Using ldmx-sw Directly

As you may be able to pick up based on my tone, I prefer the (efficient) python analysis method given before using uproot, awkward, and hist. Nevertheless, there are two main reasons I've had for putting an analysis into the ldmx-sw C++.

  1. Longevity: While the python ecosystem evolving quickly is helpful for obtaining new features, it can also cause long-running projects to "break" -- forcing a refactor that is purely due to upstream code changes. Writing an analysis into C++, with its more rigid view on backwards compatibility, essentially solidifies it so that it can be run in the same way for a long time into the future.
  2. Non-Vectorization: In the previous chapter, I made a big deal about how most analyses can be vectorizable and written in terms of these pre-compiled and fast functions.

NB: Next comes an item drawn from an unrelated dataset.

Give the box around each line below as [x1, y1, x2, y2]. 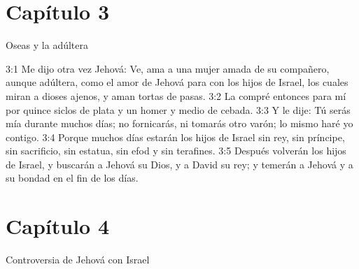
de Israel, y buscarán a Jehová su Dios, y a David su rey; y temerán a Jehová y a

That being said, sometimes its difficult to figure out how to write an analysis in a vectorizable form. Dropping down into the C++ allows analyzers to write the for loop themselves which may be necessary for an analysis to be understandable (or even functional).

The following example is stand-alone in the same sense as the prior chapter's jupyter notebook. It can be run from outside of the ldmx-sw repository; however, this directly contradicts the first reason for writing an analysis like this in the first place. I would recommend that you store your analyzer source code in ldmx-sw or the private ldmx-analysis. These repos also contain CMake infrastructure so you can avoid having to write the long g++ command necessary to compile and link the source code.

Set Up

I am going to use the same version of ldmx-sw that was used to generate the input events.root file. This isn't strictly necessary - more often than not, newer ldmx-sw versions are able to read files from prior ldmx-sw versions.

cd work-area
denv init ldmx/pro:v3.3.6

The following code block shows the necessary boilerplate for starting a C++ analyzer running with ldmx-sw.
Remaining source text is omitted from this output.